Assessing User Fees: PMA Supplement Definitions, Modular PMA Fees, BLA and Efficacy Supplement Definitions, Bundling Multiple Devices in a Single Application, and Fees for Combination Products
As of 11/21/03, Section V of this document has been superseded by a new guidance document titled: Bundling Multiple Devices or Multiple Indications in a Single Submission
As of 4/28/06, Section II C of this document has been superseded by a new guidance document titled: Real Time Premarket Approval Application (PMA) Supplements
Document issued on: February 25, 2003
U.S. Department of Health and Human Services
Center for Devices and Radiological Health (CDRH)
Comments and suggestions may be submitted at any time for Agency consideration to Dockets Management Branch, Division of Management Systems and Policy, Office of Human Resources and Management Services, Food and Drug Administration, 5630 Fishers Lane, Room 1061, (HFA-305), Rockville, MD, 20852. When submitting comments, please refer to Docket No. 03D-0062. Comments may not be acted upon by the Agency until the document is next revised or updated.
For questions regarding the use or interpretation of this guidance, contact Joanne R. Less, Ph.D. (CDRH) at (301) 594-1190 or by email at email@example.com or Robert Yetter, Ph.D. (CBER) at (301) 827-0373 or by email at firstname.lastname@example.org. In addition, contacts for the specific topics addressed in the guidance are provided in Section VII.

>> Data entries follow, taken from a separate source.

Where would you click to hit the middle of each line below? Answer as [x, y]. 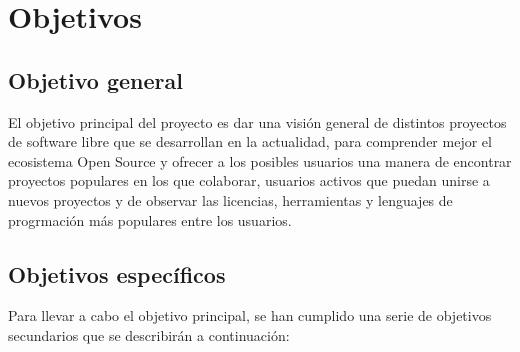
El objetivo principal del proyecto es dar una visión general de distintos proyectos [257, 121]
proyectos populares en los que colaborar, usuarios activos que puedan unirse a [249, 180]
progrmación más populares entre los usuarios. [150, 219]
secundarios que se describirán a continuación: [149, 334]
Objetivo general [95, 79]
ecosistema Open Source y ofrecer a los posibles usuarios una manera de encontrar [260, 160]
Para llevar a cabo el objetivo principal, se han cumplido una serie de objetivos [250, 315]
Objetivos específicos [117, 273]
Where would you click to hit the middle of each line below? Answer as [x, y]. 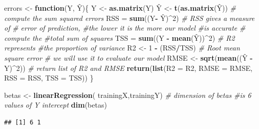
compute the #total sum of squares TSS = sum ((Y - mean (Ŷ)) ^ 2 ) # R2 [120, 37]
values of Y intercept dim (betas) [56, 105]
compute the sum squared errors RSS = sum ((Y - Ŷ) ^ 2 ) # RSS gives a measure [129, 18]
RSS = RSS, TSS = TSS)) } [49, 78]
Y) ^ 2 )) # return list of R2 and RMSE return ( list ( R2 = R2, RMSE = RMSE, [128, 68]
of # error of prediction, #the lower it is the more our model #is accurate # [125, 28]
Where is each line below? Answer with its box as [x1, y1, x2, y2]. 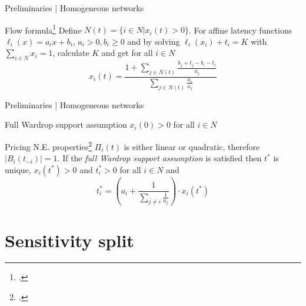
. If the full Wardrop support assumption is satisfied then [57, 152, 262, 164]
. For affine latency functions [188, 24, 292, 36]
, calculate [52, 46, 89, 59]
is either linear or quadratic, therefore [124, 140, 260, 152]
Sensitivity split [5, 228, 134, 252]
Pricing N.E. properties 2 [5, 138, 92, 152]
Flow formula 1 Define [5, 22, 82, 36]
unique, [5, 163, 31, 175]
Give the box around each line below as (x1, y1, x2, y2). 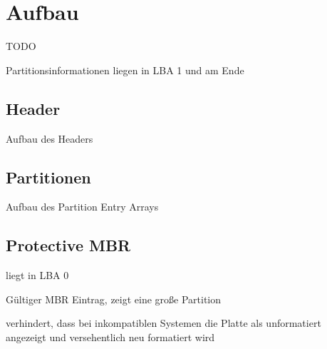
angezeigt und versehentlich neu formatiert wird (6, 329, 215, 344)
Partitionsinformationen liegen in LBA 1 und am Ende (6, 62, 244, 77)
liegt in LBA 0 (6, 268, 69, 283)
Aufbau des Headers (6, 131, 93, 146)
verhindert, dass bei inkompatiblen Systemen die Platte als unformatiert (6, 315, 321, 330)
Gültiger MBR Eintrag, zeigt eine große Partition (6, 291, 222, 306)
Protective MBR (6, 234, 131, 256)
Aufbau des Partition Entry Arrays (6, 199, 159, 214)
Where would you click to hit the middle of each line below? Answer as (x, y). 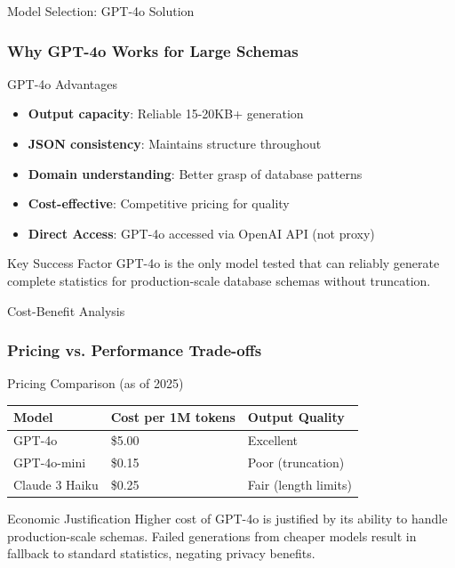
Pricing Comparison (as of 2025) (96, 383)
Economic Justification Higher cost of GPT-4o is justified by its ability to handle (227, 519)
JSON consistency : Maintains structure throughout (175, 143)
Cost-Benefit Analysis (66, 310)
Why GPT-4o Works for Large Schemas (153, 50)
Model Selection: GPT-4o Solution (101, 11)
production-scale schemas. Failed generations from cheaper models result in (212, 536)
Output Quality (296, 417)
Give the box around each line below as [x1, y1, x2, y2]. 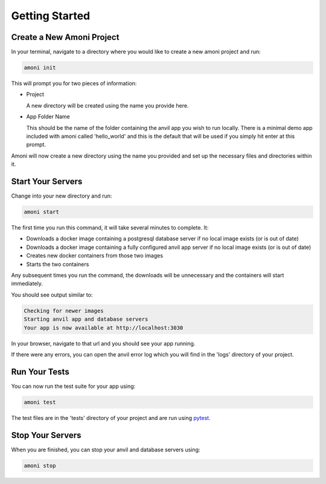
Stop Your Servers [11, 430, 81, 440]
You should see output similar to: [11, 291, 93, 298]
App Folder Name [26, 113, 71, 120]
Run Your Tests [11, 366, 69, 377]
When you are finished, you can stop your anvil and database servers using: [11, 446, 200, 453]
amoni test [24, 399, 56, 405]
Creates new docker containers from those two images [26, 252, 163, 259]
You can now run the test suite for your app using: [11, 382, 136, 390]
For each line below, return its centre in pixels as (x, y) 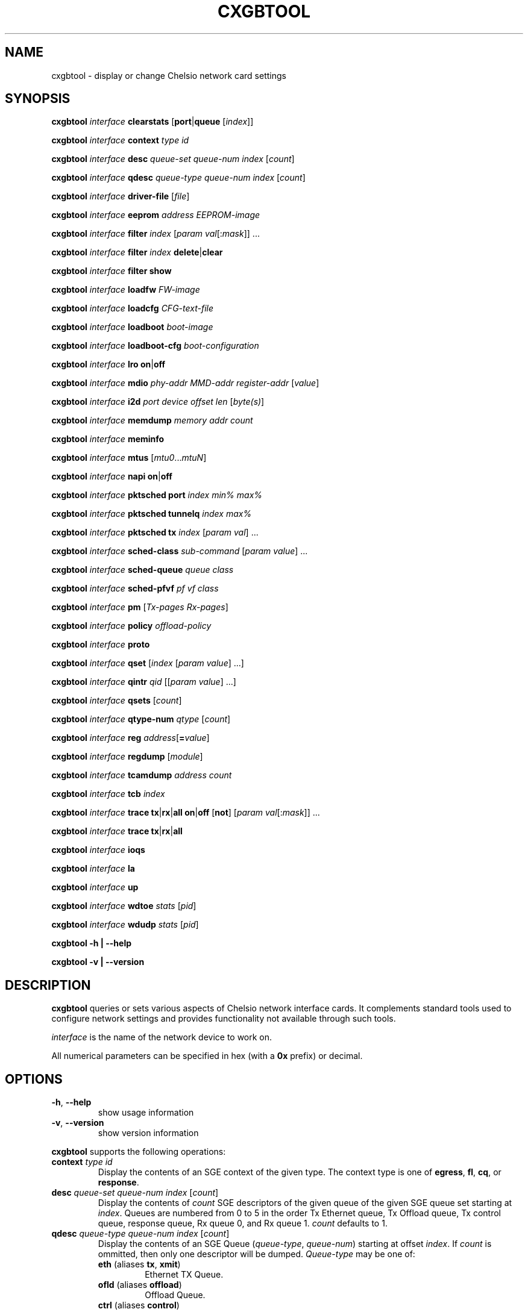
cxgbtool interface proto (101, 645)
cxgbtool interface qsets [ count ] (117, 701)
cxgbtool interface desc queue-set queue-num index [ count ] (173, 159)
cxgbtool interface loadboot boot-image (132, 327)
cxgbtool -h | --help (92, 943)
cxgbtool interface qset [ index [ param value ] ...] (148, 663)
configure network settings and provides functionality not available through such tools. (224, 1019)
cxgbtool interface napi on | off (112, 476)
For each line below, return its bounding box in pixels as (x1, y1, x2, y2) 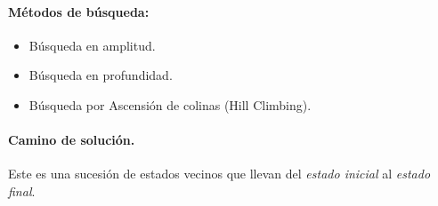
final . (8, 181, 36, 200)
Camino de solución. (8, 131, 135, 149)
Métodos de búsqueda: (8, 2, 150, 20)
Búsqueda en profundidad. (28, 66, 173, 84)
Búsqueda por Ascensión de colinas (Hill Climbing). (28, 95, 312, 114)
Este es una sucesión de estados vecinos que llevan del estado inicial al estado (8, 164, 431, 183)
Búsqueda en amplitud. (28, 36, 156, 54)
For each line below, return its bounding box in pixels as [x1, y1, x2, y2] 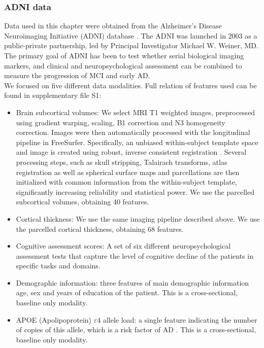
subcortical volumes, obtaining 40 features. [16, 196, 149, 207]
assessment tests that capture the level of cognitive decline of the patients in [16, 250, 253, 261]
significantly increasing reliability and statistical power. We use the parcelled [16, 186, 254, 197]
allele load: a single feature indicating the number [103, 314, 257, 325]
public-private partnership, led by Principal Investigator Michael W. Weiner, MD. [4, 40, 258, 51]
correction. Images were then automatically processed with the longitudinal [16, 127, 250, 137]
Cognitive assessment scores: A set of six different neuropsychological [16, 240, 231, 251]
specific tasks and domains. [16, 260, 101, 271]
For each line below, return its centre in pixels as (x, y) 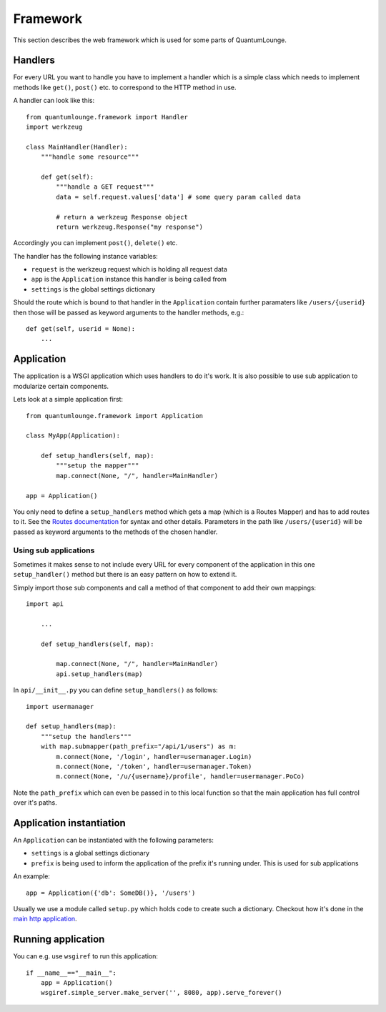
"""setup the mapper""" (98, 466)
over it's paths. (35, 803)
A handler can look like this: (54, 101)
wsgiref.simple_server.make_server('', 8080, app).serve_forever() (161, 993)
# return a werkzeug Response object (122, 217)
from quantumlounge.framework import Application (115, 416)
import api (45, 604)
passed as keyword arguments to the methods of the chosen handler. (115, 532)
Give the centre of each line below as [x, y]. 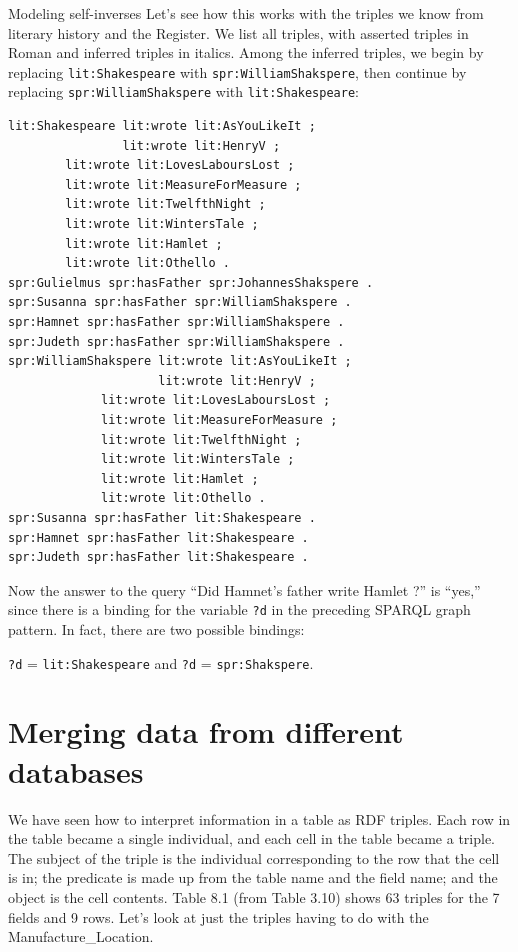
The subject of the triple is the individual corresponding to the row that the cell [254, 857]
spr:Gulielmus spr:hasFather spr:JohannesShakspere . [191, 282]
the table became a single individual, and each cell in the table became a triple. [251, 838]
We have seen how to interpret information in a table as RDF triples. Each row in [259, 818]
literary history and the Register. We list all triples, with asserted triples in [238, 32]
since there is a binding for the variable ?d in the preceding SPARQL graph [239, 609]
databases [76, 770]
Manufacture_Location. [81, 936]
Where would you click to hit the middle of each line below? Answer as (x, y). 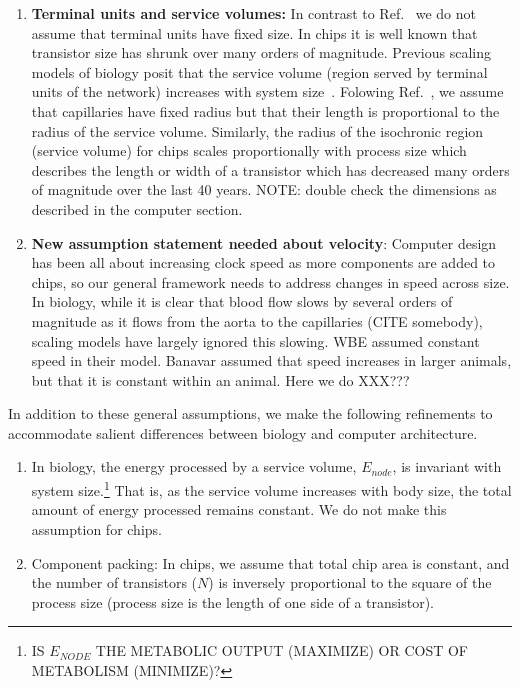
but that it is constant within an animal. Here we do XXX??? (220, 379)
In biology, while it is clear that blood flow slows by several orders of (242, 301)
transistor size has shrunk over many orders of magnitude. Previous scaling (261, 52)
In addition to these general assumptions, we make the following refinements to (250, 413)
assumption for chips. (96, 528)
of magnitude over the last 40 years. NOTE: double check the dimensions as (264, 189)
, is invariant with (447, 466)
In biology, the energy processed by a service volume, (194, 466)

Additional copies are available from the Internet.You may also send an e-mail request to CDRH-Guidance@fda.hhs.gov to receive a copy of the guidance. Please use the document number 1201 to identify the guidance you are requesting.
Table of Contents
Assessing User Fees: PMA Supplement
Definitions, Modular PMA Fees, BLA and
Efficacy Supplement Definitions, Bundling
Multiple Devices in a Single Application, and
Fees for Combination Products; Guidance
for Industry and FDA
|This document is intended to provide guidance. It represents the Agency’s current thinking on this topic. It does not create or confer any rights for or on any person and does not operate to bind the Food and Drug Administration (FDA) or the public. An alternative approach may be used if such approach satisfies the requirements of the applicable statute and regulations.|
The Medical Device User Fee and Modernization Act of 2002 (MDUFMA), P.L. 107-250, amends the Federal Food, Drug, and Cosmetic Act (the act) to provide the Food and Drug Administration (FDA) new responsibilities, resources, and challenges. One particularly significant provision of MDUFMA is that which permits FDA to collect user fees for certain premarket reviews (i.e., premarket approval applications, premarket reports, supplements, premarket notifications, biologics license applications, and efficacy supplements as discussed in more detail below), including those applications received on or after October 1, 2002. On February 20, 2003, enabling appropriations were enacted, thus allowing the agency to immediately begin to collect fees for medical device applications.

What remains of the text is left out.